Mehr als zwanzig Jahre lang arbeitete Usch Vollenwyder (70) bei der Zeitlupe. Seit Januar ist sie pensioniert. Jede Woche erzählt sie aus ihrem Alltag im bernischen Gürbetal. Heute: vom durchgetakteten Berufsalltag zum Verweilen im Augenblick. 

Usch Vollenwyder
Usch Vollenwyder,
Zeitlupe-Redaktorin
© Jessica Prinz

Zu meiner Wanderung vom Arbeitsort Zürich zurück in die Pensionierung nach Bern hat mir meine Freundin aus Lehrerinnenzeiten ein Büchlein geschenkt. «Wie schnürt ein Mystiker seine Wanderschuhe?» heisst es und trägt den Untertitel «Die grossen Fragen und der tägliche Kleinkram». Geschrieben hat es der verstorbene Schriftsteller und Radiojournalist Lorenz Marti. Am Abend vor jedem Wandertag nehme ich mir eins der kleinen Kapitelchen vor. Auch wenn mir Mystikerinnen, Wüstenväter, Kirchenlehrer oder buddhistische Weisen eher fremd sind, gibt es doch immer wieder den einen oder anderen Abschnitt, über den es sich nachzudenken lohnt. 

An einem bleibe ich besonders hängen. Lorenz Marti erzählt darin, wie viel er jeden Tag zu erledigen hat – vom Zähneputzen über Dateien sichern zum Brot einkaufen oder Pflanzen giessen. Sein Leben lang gäbe es immer etwas Nächstes zu tun. Und er fragt sich, ob nicht sein «Erledigungswahn» ihn daran hindere, sich auf das Abenteuer des gegenwärtigen Augenblicks einzulassen. In Gedanken sei er nämlich immer schon dort, wo er hinwolle. Und nie da, wo er gerade sei. Er zieht für sich den Schluss: «Wo ich bin und was ich tue, ist nicht so wichtig.
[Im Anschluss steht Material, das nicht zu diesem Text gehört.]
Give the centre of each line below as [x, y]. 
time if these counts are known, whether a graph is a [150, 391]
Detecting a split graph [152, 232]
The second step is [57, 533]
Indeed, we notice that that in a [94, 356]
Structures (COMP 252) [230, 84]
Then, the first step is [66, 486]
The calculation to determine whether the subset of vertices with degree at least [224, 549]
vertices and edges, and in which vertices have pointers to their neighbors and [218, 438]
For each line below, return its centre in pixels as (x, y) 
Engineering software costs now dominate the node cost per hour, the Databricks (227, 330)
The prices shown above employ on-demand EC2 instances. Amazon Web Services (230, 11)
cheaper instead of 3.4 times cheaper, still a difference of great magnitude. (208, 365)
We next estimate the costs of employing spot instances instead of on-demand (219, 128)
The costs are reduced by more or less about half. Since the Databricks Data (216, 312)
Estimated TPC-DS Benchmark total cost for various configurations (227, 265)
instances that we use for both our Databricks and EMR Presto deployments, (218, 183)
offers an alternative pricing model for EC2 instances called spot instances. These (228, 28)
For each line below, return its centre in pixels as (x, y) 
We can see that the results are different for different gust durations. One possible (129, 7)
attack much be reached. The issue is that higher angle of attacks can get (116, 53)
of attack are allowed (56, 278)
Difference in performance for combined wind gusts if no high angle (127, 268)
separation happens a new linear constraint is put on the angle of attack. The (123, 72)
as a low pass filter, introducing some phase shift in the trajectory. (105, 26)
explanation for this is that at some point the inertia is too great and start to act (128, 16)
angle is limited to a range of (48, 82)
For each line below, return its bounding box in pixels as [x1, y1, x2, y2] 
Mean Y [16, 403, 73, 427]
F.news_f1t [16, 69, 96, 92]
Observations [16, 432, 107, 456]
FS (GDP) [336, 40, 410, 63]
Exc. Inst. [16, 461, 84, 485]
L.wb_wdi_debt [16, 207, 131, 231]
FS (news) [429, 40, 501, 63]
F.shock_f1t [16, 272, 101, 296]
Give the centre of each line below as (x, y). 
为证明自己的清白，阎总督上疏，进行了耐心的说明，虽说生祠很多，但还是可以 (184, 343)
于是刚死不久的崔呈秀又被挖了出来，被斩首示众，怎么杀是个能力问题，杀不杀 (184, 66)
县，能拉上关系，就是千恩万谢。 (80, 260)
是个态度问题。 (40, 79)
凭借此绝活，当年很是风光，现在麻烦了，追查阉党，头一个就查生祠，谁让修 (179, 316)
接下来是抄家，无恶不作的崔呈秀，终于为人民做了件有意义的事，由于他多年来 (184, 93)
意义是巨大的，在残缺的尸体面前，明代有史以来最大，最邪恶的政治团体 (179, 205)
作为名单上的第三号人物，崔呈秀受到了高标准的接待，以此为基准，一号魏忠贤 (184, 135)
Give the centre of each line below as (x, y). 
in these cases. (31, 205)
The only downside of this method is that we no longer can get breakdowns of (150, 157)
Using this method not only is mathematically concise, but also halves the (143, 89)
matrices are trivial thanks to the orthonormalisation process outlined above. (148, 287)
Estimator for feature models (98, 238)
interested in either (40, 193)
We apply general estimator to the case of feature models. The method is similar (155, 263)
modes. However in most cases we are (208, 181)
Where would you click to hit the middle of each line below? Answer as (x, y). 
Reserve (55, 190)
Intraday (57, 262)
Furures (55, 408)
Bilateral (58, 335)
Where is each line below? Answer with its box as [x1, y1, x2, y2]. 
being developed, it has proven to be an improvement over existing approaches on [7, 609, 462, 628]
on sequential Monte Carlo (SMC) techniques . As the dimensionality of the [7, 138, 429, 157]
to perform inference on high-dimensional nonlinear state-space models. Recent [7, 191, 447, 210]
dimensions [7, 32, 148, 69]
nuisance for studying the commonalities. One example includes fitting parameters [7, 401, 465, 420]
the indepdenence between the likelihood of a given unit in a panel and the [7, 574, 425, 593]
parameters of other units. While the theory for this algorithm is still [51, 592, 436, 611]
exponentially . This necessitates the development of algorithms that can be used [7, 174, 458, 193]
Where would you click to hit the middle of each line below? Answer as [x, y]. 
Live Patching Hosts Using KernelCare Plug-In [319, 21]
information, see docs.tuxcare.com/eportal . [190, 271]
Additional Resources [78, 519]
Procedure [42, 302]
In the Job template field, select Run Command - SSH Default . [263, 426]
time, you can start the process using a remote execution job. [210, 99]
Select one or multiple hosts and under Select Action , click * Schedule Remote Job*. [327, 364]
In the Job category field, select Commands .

Wichtig ist, dass ich mit ganzem Herzen dabei bin. (…) Dass ich hier bleibe und nicht gedanklich in eine imaginäre Zukunft entfliehe.» 

Ich wandere von Zürich nach Bern und stelle fest, dass auch meine Gedanken überall sind – nur nicht dort, wo ich gerade einen Fuss vor den anderen setze. Der Limmat entlang hoffe ich, dass die Mittagspause bald vorüber ist und die vielen Joggerinnen und Velofahrer, die mir in die Quere kommen, wieder zur Arbeit müssen. In Brugg beeile ich mich, weil ich möglichst schnell das Industriegebiet hinter mir lassen will. Meine Gedanken kreisen darum, ob ich unterwegs ein Restaurant oder einen Picknickplatz an der Sonne finde. Auf dem geteerten Strässchen zwischen Riedtwil und Wynigen jammere ich über die lange Asphaltstrecke. Erst auf dem Foto fällt mir auf, wie faszinierend gelb der Himmel über Aarburg gefärbt war. Ich hatte nur daran gedacht, dass der Saharastaub meine Augen reizen würde. Wenn meine Gedanken hin und her flitzen, bin ich blind für die Welt um mich herum.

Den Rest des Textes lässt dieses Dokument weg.